The sustainability/livability prism and the triangular model are different; nevertheless, they also complement each other. The most apparent difference between these two visions is that the first model includes one more necessary point which is referred to as livability. While both approaches see the city as a place of production, a resource for consumers, and an area of conflict between the distribution of services, goods, and opportunities, the first prism includes livability as a determinant of a community’s quality of life (Godschalk, 2004). Consequently, it can be noted that the models are distinct and complement each other. Since the triangular model gives a possibility to see detailed interactions between the environment, the economy, and equity, the second prism shows tensions between livability and the three mentioned concepts.

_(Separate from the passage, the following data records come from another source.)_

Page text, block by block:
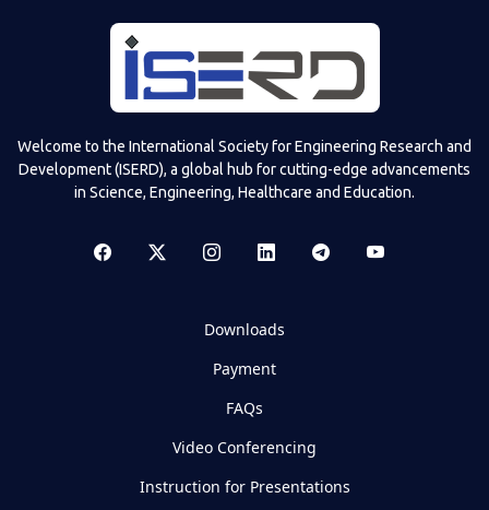
Welcome to the International Society for Engineering Research and
Development (ISERD), a global hub for cutting-edge advancements
in Science, Engineering, Healthcare and Education.
Downloads
Payment
FAQs
Video Conferencing
Instruction for Presentations
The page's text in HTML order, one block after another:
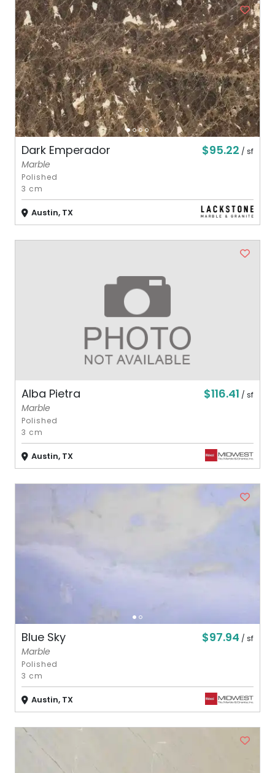
Dark Emperador $95.22 / sf
Marble
Polished
3 cm
Austin, TX
Alba Pietra $116.41 / sf
Marble
Polished
3 cm
Austin, TX
Blue Sky $97.94 / sf
Marble
Polished
3 cm
Austin, TX
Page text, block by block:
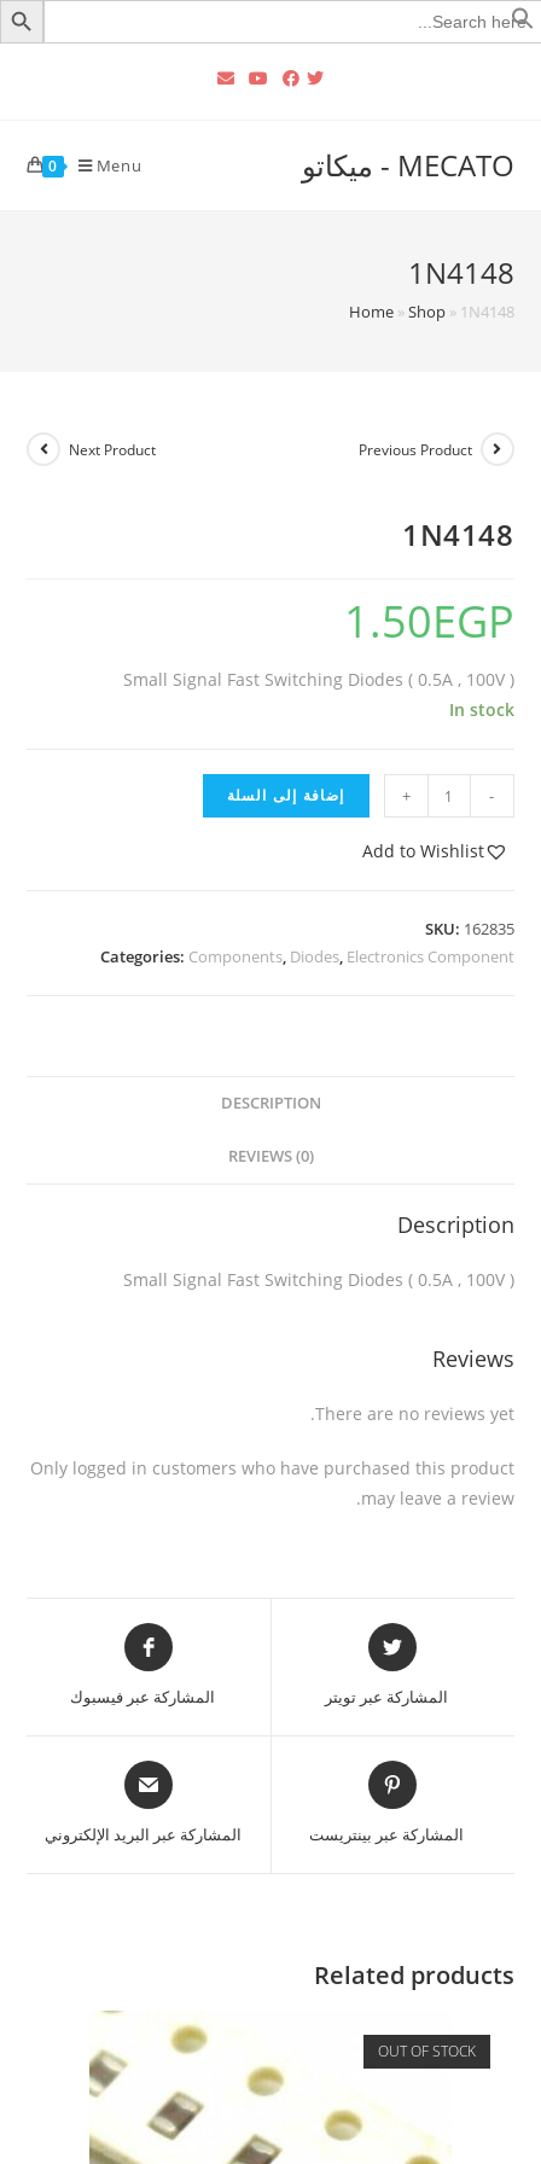
Search
for:
MECATO - ميكاتو 0 Menu
1N4148
Home»Shop» 1N4148
Previous Product
Next Product
1N4148
1.50EGP
Small Signal Fast Switching Diodes ( 0.5A , 100V )
In stock
-
+ إضافة إلى السلة
Add to Wishlist
SKU: 162835
Categories: Components, Diodes, Electronics Component
DESCRIPTION
REVIEWS (0)
Description
Small Signal Fast Switching Diodes ( 0.5A , 100V )
Reviews
There are no reviews yet.
Only logged in customers who have purchased this product
may leave a review.
المشاركة عبر تويتر المشاركة عبر فيسبوك
المشاركة عبر بينتريست المشاركة عبر البريد الإلكتروني
Related products
OUT OF STOCK
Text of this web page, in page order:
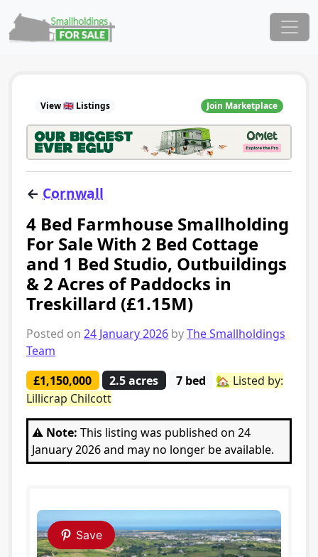
Main Navigation
View 🇬🇧 Listings Join Marketplace
← Cornwall
4 Bed Farmhouse Smallholding
For Sale With 2 Bed Cottage
and 1 Bed Studio, Outbuildings
& 2 Acres of Paddocks in
Treskillard (£1.15M)
Posted on 24 January 2026 byThe Smallholdings
Team
£1,150,000
2.5 acres 7 bed
🏡 Listed by:
Lillicrap Chilcott
⚠️ Note: This listing was published on 24
January 2026 and may no longer be available.
Save
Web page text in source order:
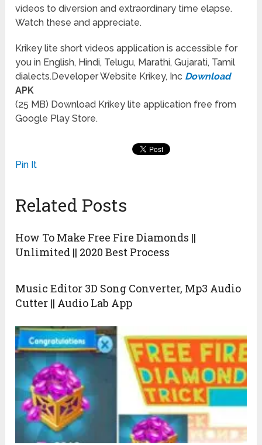
videos to diversion and extraordinary time elapse.
Watch these and appreciate.
Krikey lite short videos application is accessible for
you in English, Hindi, Telugu, Marathi, Gujarati, Tamil
dialects.Developer Website Krikey, Inc Download
APK
(25 MB) Download Krikey lite application free from
Google Play Store.
Pin It
Related Posts
How To Make Free Fire Diamonds ||
Unlimited || 2020 Best Process
Music Editor 3D Song Converter, Mp3 Audio
Cutter || Audio Lab App
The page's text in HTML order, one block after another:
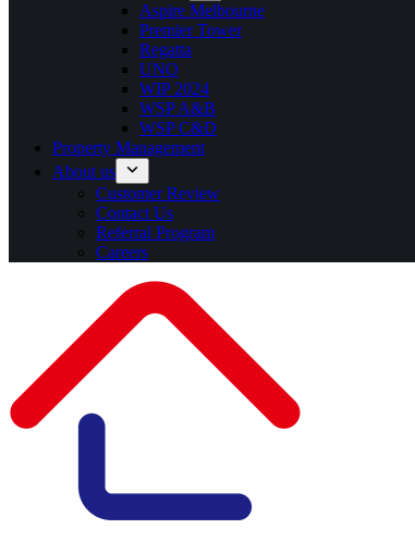
Aspire Melbourne
Premier Tower
Regatta
UNO
WIP 2024
WSP A&B
WSP C&D
Property Management
About us
Customer Review
Contact Us
Referral Program
Careers
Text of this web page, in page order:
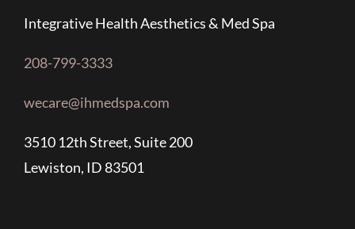
Integrative Health Aesthetics & Med Spa
208-799-3333
wecare@ihmedspa.com
3510 12th Street, Suite 200
Lewiston, ID 83501
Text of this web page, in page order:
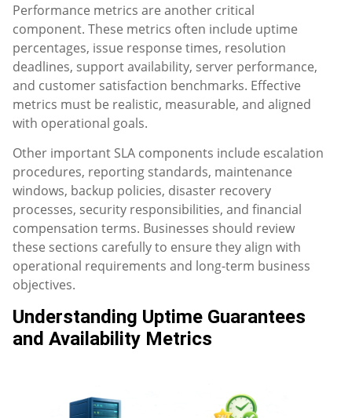
Performance metrics are another critical
component. These metrics often include uptime
percentages, issue response times, resolution
deadlines, support availability, server performance,
and customer satisfaction benchmarks. Effective
metrics must be realistic, measurable, and aligned
with operational goals.
Other important SLA components include escalation
procedures, reporting standards, maintenance
windows, backup policies, disaster recovery
processes, security responsibilities, and financial
compensation terms. Businesses should review
these sections carefully to ensure they align with
operational requirements and long-term business
objectives.
Understanding Uptime Guarantees
and Availability Metrics

Each point of both visions represents various interests; thus, this tendency contributes to the emergence of fundamental conflicts between them. There are three problems indicated by each of the models, such as the property, the resource, and the development issues (Campbell, 1996; Godschalk, 2004). In addition, the sustainability/livability prism represents three other conflicts connected to the relationship between the main dimensions (Godschalk, 2004). These struggles include tensions between livability and economy, livability and ecology, and livability and equity (Godschalk, 2004). The emergence of all these six identified conflicts is caused by constant competition between the values and the interdependence of the points (Campbell, 1996; Godschalk, 2004). Hence, the nature of problems lies in the opposition and cooperation of values.
It is clear that the nature of the mentioned issues does not let land use planners address them quickly and effectively, and the development and the livability versus ecology conflicts seem to be the most difficult to resolve. As mentioned by Campbell (1996), the development problem is the most challenging because this point of the triangle aims at increasing social equity and protecting the environment at the same time. Therefore, while it focuses on two concepts, it is harder to create solutions to the issue. Moreover, the conflict between livability and ecology is severe since it arises from the subjective beliefs about the importance of nature and the built environment (Godschalk, 2004). Both ideas prove to be necessary, therefore, it can be hard to find an agreement.
Land use planners can help resolve the mentioned conflicts by taking advantage of the conceptual tools and identifying the necessary processes that contribute to advancement. Campbell (1996) concluded that sustainability is an essential concept that can help specialists create “the long-term planning goal of a social-environmental system in balance” which is a critical part of the procedure of land use planning (p. 302). Therefore, their role in the process will be to control the situation and be aware of the possible complications that may arise.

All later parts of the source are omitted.